----- Input

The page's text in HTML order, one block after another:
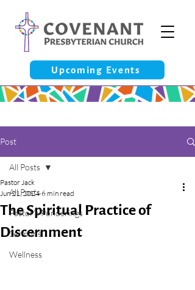
Upcoming Events
Post
All Posts
Pastor’s Ponderings
Sermons
Wellness
All Posts
The Spiritual Practice of
Discernment
Pastor Jack
Jun 21, 2024 6 min read
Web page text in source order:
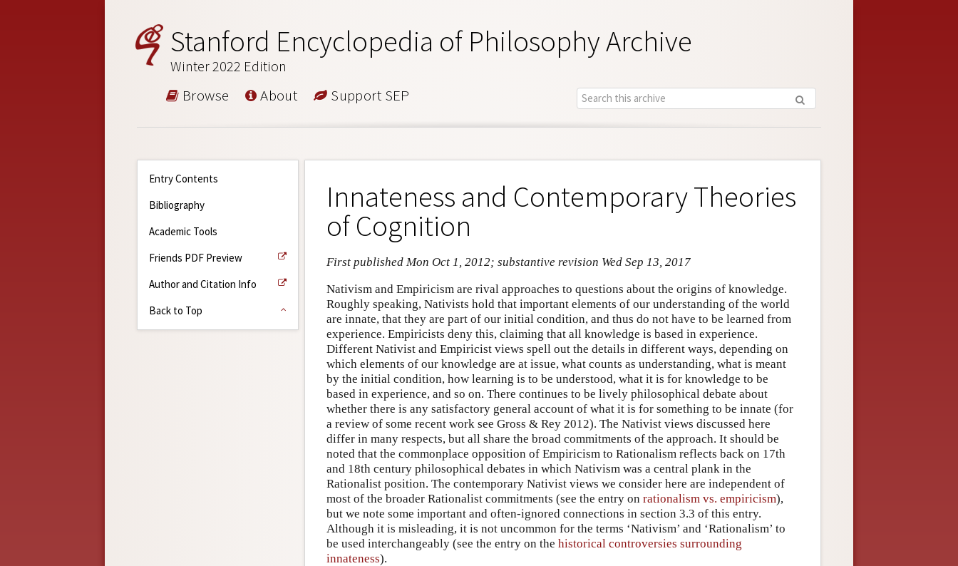
Stanford Encyclopedia of Philosophy Archive
Winter 2022 Edition
Browse About Support SEP
Entry Contents
Bibliography
Academic Tools
Friends PDF Preview
Author and Citation Info
Back to Top
Innateness and Contemporary Theories
of Cognition
First published Mon Oct 1, 2012; substantive revision Wed Sep 13, 2017
Nativism and Empiricism are rival approaches to questions about the origins of knowledge.
Roughly speaking, Nativists hold that important elements of our understanding of the world
are innate, that they are part of our initial condition, and thus do not have to be learned from
experience. Empiricists deny this, claiming that all knowledge is based in experience.
Different Nativist and Empiricist views spell out the details in different ways, depending on
which elements of our knowledge are at issue, what counts as understanding, what is meant
by the initial condition, how learning is to be understood, what it is for knowledge to be
based in experience, and so on. There continues to be lively philosophical debate about
whether there is any satisfactory general account of what it is for something to be innate (for
a review of some recent work see Gross & Rey 2012). The Nativist views discussed here
differ in many respects, but all share the broad commitments of the approach. It should be
noted that the commonplace opposition of Empiricism to Rationalism reflects back on 17th
and 18th century philosophical debates in which Nativism was a central plank in the
Rationalist position. The contemporary Nativist views we consider here are independent of
most of the broader Rationalist commitments (see the entry on rationalism vs. empiricism),
but we note some important and often-ignored connections in section 3.3 of this entry.
Although it is misleading, it is not uncommon for the terms ‘Nativism’ and ‘Rationalism’ to
be used interchangeably (see the entry on the historical controversies surrounding
innateness).
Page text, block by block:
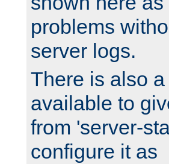
problems
server logs.
There is also
available to
from 'server-
configure it as
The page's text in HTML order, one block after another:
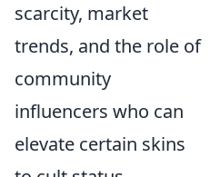
scarcity, market
trends, and the role of
community
influencers who can
elevate certain skins
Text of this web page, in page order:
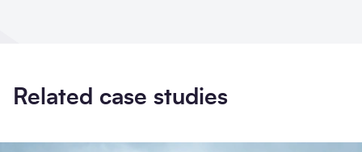
Related case studies
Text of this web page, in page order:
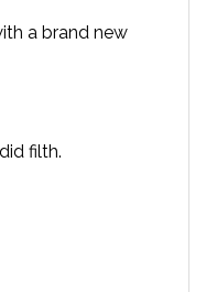
a brand new
filth.
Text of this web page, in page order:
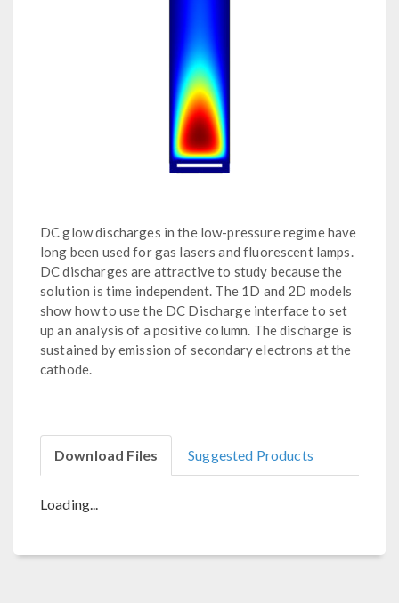
DC glow discharges in the low-pressure regime have
long been used for gas lasers and fluorescent lamps.
DC discharges are attractive to study because the
solution is time independent. The 1D and 2D models
show how to use the DC Discharge interface to set
up an analysis of a positive column. The discharge is
sustained by emission of secondary electrons at the
cathode.
Download Files Suggested Products
Loading...
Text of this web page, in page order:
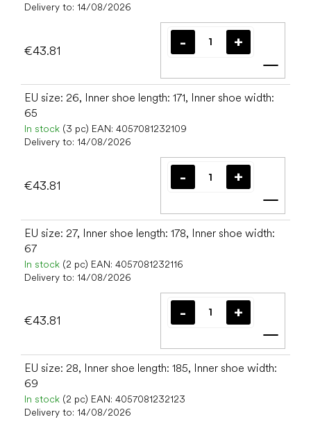
Delivery to: 14/08/2026
€43.81
Add
EU size: 26, Inner shoe length: 171, Inner shoe width:
65
In stock (3 pc) EAN: 4057081232109
Delivery to: 14/08/2026
€43.81
Add
EU size: 27, Inner shoe length: 178, Inner shoe width:
67
In stock (2 pc) EAN: 4057081232116
Delivery to: 14/08/2026
€43.81
Add
EU size: 28, Inner shoe length: 185, Inner shoe width:
69
In stock (2 pc) EAN: 4057081232123
Delivery to: 14/08/2026
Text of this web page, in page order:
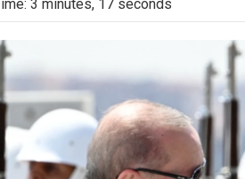
3 minutes, 17 seconds
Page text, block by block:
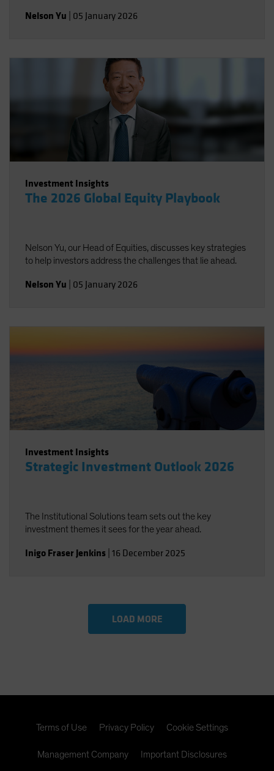
Nelson Yu 05 January 2026
Investment Insights
The 2026 Global Equity Playbook
Nelson Yu, our Head of Equities, discusses key strategies
to help investors address the challenges that lie ahead.
Nelson Yu 05 January 2026
Investment Insights
Strategic Investment Outlook 2026
The Institutional Solutions team sets out the key
investment themes it sees for the year ahead.
Inigo Fraser Jenkins 16 December 2025
LOAD MORE
Terms of Use Privacy Policy Cookie Settings
Management Company Important Disclosures
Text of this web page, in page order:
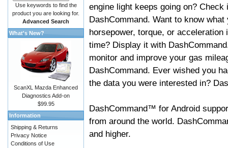
engine light keeps going on? Check
DashCommand. Want to know what
horsepower, torque, or acceleration
time? Display it with
monitor and improve your gas
DashCommand. Ever wished you
the data you were interested in?
DashCommand™ for Android
from around the world.
and higher.
Use keywords to find the
product you are looking for.
Advanced Search
What's New?
ScanXL Mazda Enhanced
Diagnostics Add-on
$99.95
Information
Shipping & Returns
Privacy Notice
Conditions of Use
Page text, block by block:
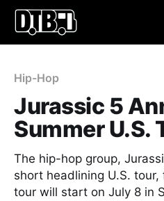
Hip-Hop
Jurassic 5
Summer U.S.
The hip-hop group,
short headlining U.S.
tour will start on July 8 in
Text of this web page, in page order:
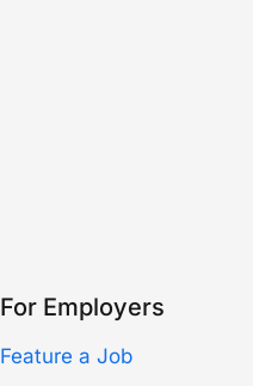
For Employers
Feature a Job
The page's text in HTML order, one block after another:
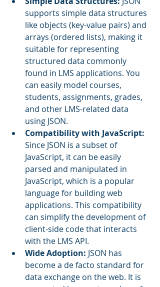
supports simple data structures
like objects (key-value pairs) and
arrays (ordered lists), making it
suitable for representing
structured data commonly
found in LMS applications. You
can easily model courses,
students, assignments, grades,
and other LMS-related data
using JSON.
Compatibility with JavaScript:
Since JSON is a subset of
JavaScript, it can be easily
parsed and manipulated in
JavaScript, which is a popular
language for building web
applications. This compatibility
can simplify the development of
client-side code that interacts
with the LMS API.
Wide Adoption: JSON has
become a de facto standard for
data exchange on the web. It is
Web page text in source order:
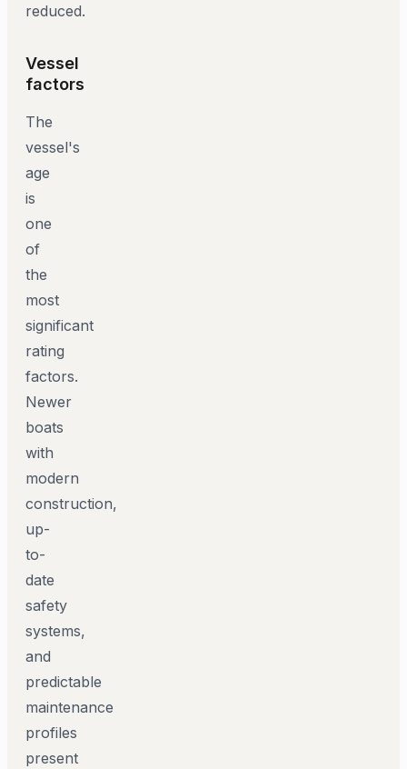
reduced.
Vessel
factors
The
vessel's
age
is
one
of
the
most
significant
rating
factors.
Newer
boats
with
modern
construction,
up-
to-
date
safety
systems,
and
predictable
maintenance
profiles
present
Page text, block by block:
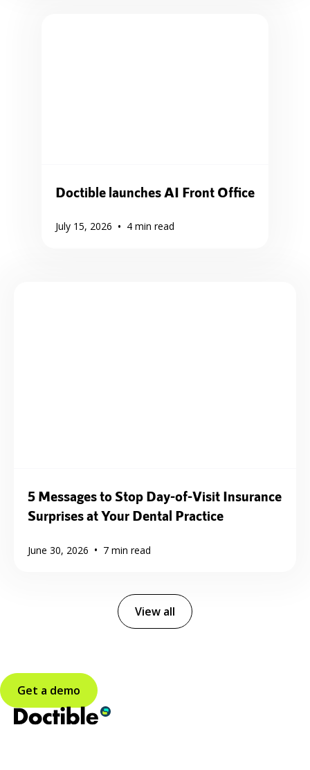
Doctible launches AI Front Office
July 15, 2026 • 4 min read
5 Messages to Stop Day-of-Visit Insurance
Surprises at Your Dental Practice
June 30, 2026 • 7 min read
View all
Get a demo

----------

When the word "knowledge" appears in a line of the listing, pull that line out.

Nativism and Empiricism are rival approaches to questions about the origins of knowledge.
experience. Empiricists deny this, claiming that all knowledge is based in experience.
which elements of our knowledge are at issue, what counts as understanding, what is meant
by the initial condition, how learning is to be understood, what it is for knowledge to be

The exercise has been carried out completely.